Finetuning only uses the input_ids field (https://github.com/Lightning-AI/lit-gpt/blob/91014a7783d83c7dcb745d384a01bedaa7a8799e/finetune/lora.py#L283) which does set eos=True (https://github.com/Lightning-AI/lit-gpt/blob/91014a7783d83c7dcb745d384a01bedaa7a8799e/scripts/prepare_dolly.py#L117)

But you are right that we don't use bos by default, whereas HuggingFace does:

from pathlib import Path
from transformers import LlamaTokenizer
from lit_gpt.tokenizer import Tokenizer

prompt = "Hello friends!"

ours = Tokenizer(Path("checkpoints/openlm-research/open_llama_7b"))
print(ours.encode(prompt))  # [16644, 2439, 31905]

theirs = LlamaTokenizer.from_pretrained("openlm-research/open_llama_7b")
print(theirs.encode(prompt))  # [1, 16644, 2439, 31905]

And yes, this might need special consideration for the different checkpoints. GptNeoX based models dont seem to use BOS (Falcon, Pythia)

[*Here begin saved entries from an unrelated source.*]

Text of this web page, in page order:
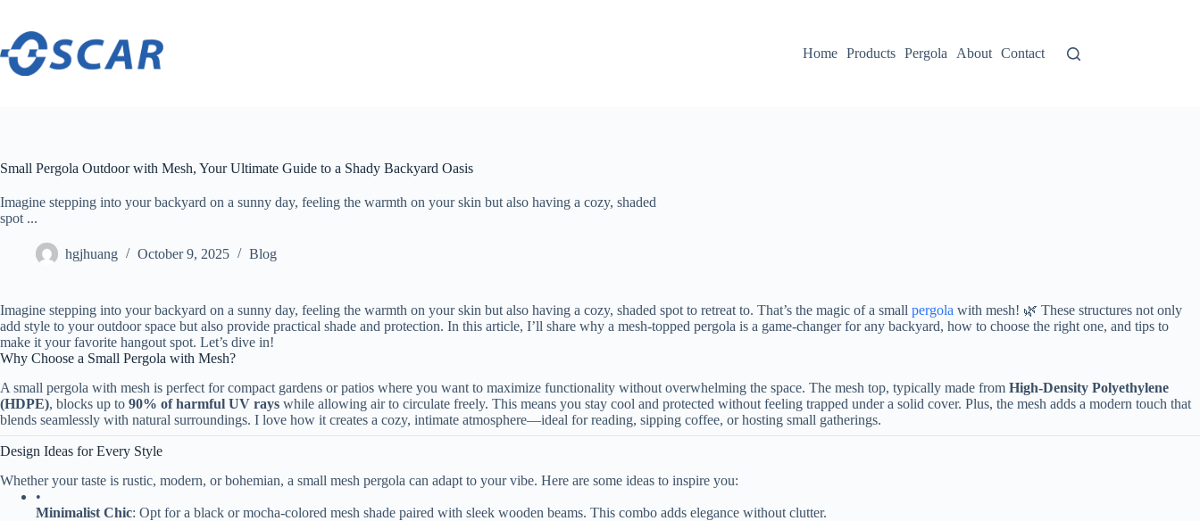
content
Home
Products Pergola About Contact
Small Pergola Outdoor with Mesh, Your Ultimate Guide to a Shady Backyard Oasis
Imagine stepping into your backyard on a sunny day, feeling the warmth on your skin but also having a cozy, shaded
spot ...
hgjhuang October 9, 2025 Blog
Imagine stepping into your backyard on a sunny day, feeling the warmth on your skin but also having a cozy, shaded spot to retreat to. That’s the magic of a small pergola with mesh! 🌿 These structures not only
add style to your outdoor space but also provide practical shade and protection. In this article, I’ll share why a mesh-topped pergola is a game-changer for any backyard, how to choose the right one, and tips to
make it your favorite hangout spot. Let’s dive in!
Why Choose a Small Pergola with Mesh?
A small pergola with mesh is perfect for compact gardens or patios where you want to maximize functionality without overwhelming the space. The mesh top, typically made from ​ ​High-Density Polyethylene
(HDPE)​​, blocks up to ​ ​90% of harmful UV rays​ ​ while allowing air to circulate freely. This means you stay cool and protected without feeling trapped under a solid cover. Plus, the mesh adds a modern touch that
blends seamlessly with natural surroundings. I love how it creates a cozy, intimate atmosphere—ideal for reading, sipping coffee, or hosting small gatherings.
Design Ideas for Every Style
Whether your taste is rustic, modern, or bohemian, a small mesh pergola can adapt to your vibe. Here are some ideas to inspire you:
•
​Minimalist Chic​​: Opt for a black or mocha-colored mesh shade paired with sleek wooden beams. This combo adds elegance without clutter.
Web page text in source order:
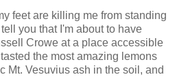
feet are killing me from standing
you that I'm about to have
Crowe at a place accessible
the most amazing lemons
Mt. Vesuvius ash in the soil, and
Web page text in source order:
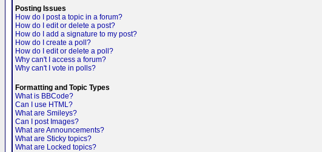
Posting Issues
How do I post a topic in a forum?
How do I edit or delete a post?
How do I add a signature to my post?
How do I create a poll?
How do I edit or delete a poll?
Why can't I access a forum?
Why can't I vote in polls?
Formatting and Topic Types
What is BBCode?
Can I use HTML?
What are Smileys?
Can I post Images?
What are Announcements?
What are Sticky topics?
What are Locked topics?
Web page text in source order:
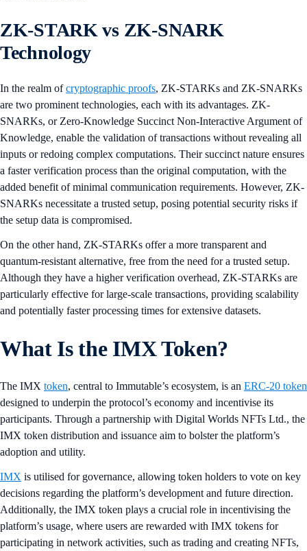
ZK-STARK vs ZK-SNARK
Technology
In the realm ofcryptographic proofs, ZK-STARKs and ZK-SNARKs
are two prominent technologies, each with its advantages. ZK-
SNARKs, or Zero-Knowledge Succinct Non-Interactive Argument of
Knowledge, enable the validation of transactions without revealing all
inputs or redoing complex computations. Their succinct nature ensures
a faster verification process than the original computation, with the
added benefit of minimal communication requirements. However, ZK-
SNARKs necessitate a trusted setup, posing potential security risks if
the setup data is compromised.
On the other hand, ZK-STARKs offer a more transparent and
quantum-resistant alternative, free from the need for a trusted setup.
Although they have a higher verification overhead, ZK-STARKs are
particularly effective for large-scale transactions, providing scalability
and potentially faster processing times for extensive datasets.
What Is the IMX Token?
The IMX token, central to Immutable’s ecosystem, is an ERC-20 token
designed to underpin the protocol’s economy and incentivise its
participants. Through a partnership with Digital Worlds NFTs Ltd., the
IMX token distribution and issuance aim to bolster the platform’s
adoption and utility.
IMX is utilised for governance, allowing token holders to vote on key
decisions regarding the platform’s development and future direction.
Additionally, the IMX token plays a crucial role in incentivising the
platform’s usage, where users are rewarded with IMX tokens for
participating in network activities, such as trading and creating NFTs,
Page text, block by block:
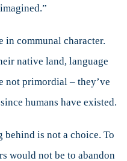
in communal character.
native land, language
not primordial – they’ve
humans have existed.
is not a choice. To
would not be to abandon

nkasmanoff commented 1 year ago

@carmocca is this a feature you think worth adding to lit-gpt? Glad to volunteer/ submit a PR that makes this special consideration for the different model types, and defaults to not including the BOS (& EOS) token.

carmocca commented 1 year ago

Absolutely. However one detail:

defaults to not including the BOS (& EOS) token.

Why would this be? This would be chosen based on the model's tokenizer configuration.

nkasmanoff commented 1 year ago

Thanks! And ah that wasn't clear by me, what I meant was if for some reason I can't find whether or not to use the BOS token (like it's not evident to me in the metadata) I will make it so that the default is to have the same behavior as there is now.

Apologies if that's still confusing I hope it will make more sense when I send a PR your way!